P.S. AI even at 110% doesn't come close to the difficulty of overtaking a human.
 
Just a quick update if anyone is interested.

I recently bought the retro expansion pack and instead of doing something smart like get used to the Volvo Amazon. I've just started a custom Single Player championship in the Retro Max class, with the corvette.

I'm finding that by chucking myself in the deep-end a bit it forces me to focus on consistency and not spinning out rather than going hard for the best times. I just recently got 3rd place in Qualifying at Curitiba at 92% difficulty which is something I am quite proud of. I'll keep practicing with this car and then I think I'll be ready to race just about any car without crashing :p
 
Good choice. Try the Commodore and the P??? Volvo too. Then the Mini and your prepared for everything. I think that order is good. Now you have nimble overpowered Vette with horrible suspension geometry to learn the basics of throttle control in RWD, then heavy and soft Opel to get really used to mass transfer during braking. Then the P-something Volvo to keep speed thru corners (and to get used to the other end, understeering RWD, they do exist..) and finally Mini for ultimate cornering (since it's underpowered on straights you need to go really really fast in corners, for which the Mini is perfect tool)

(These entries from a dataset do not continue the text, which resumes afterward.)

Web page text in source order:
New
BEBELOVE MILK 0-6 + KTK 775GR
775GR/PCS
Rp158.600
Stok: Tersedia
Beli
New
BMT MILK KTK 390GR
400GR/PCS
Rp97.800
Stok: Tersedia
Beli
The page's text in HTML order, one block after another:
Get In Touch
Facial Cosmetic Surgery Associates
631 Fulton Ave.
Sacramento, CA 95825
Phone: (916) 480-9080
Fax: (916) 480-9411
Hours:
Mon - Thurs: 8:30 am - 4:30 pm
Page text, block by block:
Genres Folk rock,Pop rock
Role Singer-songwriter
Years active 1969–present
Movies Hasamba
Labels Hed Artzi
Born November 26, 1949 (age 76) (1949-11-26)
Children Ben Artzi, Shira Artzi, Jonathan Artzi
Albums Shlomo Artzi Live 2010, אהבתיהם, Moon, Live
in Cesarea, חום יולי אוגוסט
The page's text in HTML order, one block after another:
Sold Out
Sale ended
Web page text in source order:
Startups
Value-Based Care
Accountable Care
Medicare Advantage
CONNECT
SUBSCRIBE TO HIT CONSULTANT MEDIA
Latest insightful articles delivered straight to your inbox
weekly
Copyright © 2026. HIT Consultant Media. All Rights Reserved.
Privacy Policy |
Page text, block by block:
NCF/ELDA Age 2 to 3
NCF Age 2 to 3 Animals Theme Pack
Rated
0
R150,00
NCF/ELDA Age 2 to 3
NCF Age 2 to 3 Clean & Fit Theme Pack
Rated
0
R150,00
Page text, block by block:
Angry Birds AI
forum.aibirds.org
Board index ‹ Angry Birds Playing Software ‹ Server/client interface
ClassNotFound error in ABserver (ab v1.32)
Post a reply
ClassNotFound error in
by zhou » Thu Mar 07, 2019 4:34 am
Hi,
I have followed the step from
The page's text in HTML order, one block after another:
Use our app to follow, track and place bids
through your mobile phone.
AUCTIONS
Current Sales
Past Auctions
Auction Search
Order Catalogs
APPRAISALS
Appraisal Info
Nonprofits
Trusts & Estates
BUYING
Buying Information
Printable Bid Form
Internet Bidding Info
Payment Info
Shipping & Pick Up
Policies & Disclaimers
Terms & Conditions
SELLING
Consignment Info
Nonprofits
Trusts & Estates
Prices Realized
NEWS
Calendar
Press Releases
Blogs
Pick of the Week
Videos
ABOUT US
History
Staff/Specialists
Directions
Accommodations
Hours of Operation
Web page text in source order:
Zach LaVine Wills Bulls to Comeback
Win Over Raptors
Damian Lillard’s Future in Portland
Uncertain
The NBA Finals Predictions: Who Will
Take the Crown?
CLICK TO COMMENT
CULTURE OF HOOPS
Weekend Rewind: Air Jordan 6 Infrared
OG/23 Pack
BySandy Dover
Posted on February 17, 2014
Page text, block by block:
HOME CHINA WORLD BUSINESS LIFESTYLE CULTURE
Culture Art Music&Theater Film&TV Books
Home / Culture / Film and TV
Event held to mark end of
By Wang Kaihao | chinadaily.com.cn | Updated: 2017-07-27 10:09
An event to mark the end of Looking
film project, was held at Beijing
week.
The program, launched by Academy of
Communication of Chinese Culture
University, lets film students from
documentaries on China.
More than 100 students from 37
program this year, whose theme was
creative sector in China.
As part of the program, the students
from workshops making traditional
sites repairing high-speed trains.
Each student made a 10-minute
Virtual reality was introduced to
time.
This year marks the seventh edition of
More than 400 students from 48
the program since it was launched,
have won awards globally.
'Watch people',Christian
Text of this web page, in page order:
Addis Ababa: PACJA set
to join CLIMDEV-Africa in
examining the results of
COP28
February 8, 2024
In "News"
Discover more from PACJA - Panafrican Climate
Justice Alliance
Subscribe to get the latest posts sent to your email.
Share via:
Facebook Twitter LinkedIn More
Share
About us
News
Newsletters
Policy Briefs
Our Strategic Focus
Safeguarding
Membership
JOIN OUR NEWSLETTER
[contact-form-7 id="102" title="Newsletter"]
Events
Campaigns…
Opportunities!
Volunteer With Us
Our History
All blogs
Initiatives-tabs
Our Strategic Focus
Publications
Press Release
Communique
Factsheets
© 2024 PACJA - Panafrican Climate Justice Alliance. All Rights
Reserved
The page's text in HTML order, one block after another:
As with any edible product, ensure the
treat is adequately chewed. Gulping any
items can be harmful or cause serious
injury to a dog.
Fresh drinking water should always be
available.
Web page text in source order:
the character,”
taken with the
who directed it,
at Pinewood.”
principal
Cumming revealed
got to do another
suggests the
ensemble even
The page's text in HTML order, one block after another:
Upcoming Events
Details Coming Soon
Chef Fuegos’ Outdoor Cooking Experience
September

What tracks are you using? There are some basic configuration tracks in the default Race selection: Oschershleben for "mickey mouse" round symmetrical corners, Curitiba for fast sweeping corners and Brands Hatch. The latter is the most important, it represents sort of average of track around the world but best to get used to a new vehicle in a relative flat track.
 
A little setup tip with the corvette; steep camber and high tire pressures. It'll still slip and slide everywhere, but it should be a little more manageable and a little quicker. The rest is just a matter of taming it as a driver. :)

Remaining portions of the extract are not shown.